● DIRECTIONS FOR THIS TASK
In the answer, give the entries below exactly, from the first line through the line with "It looks like this (62, 121)", with every picture omitted.
THE DATA START
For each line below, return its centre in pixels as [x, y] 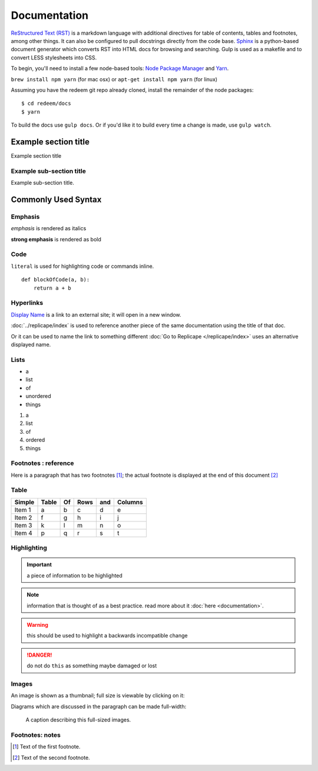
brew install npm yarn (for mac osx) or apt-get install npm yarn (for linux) [114, 79]
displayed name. [31, 344]
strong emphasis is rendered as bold [56, 239]
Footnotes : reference [42, 463]
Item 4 [23, 533]
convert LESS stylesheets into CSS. [54, 57]
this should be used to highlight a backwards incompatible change [107, 636]
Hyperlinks [27, 303]
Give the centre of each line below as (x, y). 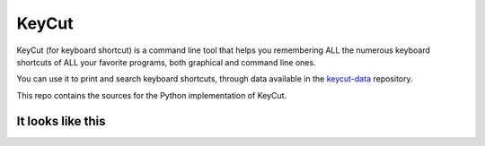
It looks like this (62, 121)
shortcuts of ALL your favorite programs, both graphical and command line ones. (166, 62)
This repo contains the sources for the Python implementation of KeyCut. (152, 95)
THE DATA END
● RESULT
For each line below, return its centre in pixels as [x, y] 
brew install npm yarn (for mac osx) or apt-get install npm yarn (for linux) [114, 79]
displayed name. [31, 344]
strong emphasis is rendered as bold [56, 239]
Footnotes : reference [42, 463]
Item 4 [23, 533]
convert LESS stylesheets into CSS. [54, 57]
this should be used to highlight a backwards incompatible change [107, 636]
Hyperlinks [27, 303]
Give the centre of each line below as (x, y). 
It looks like this (62, 121)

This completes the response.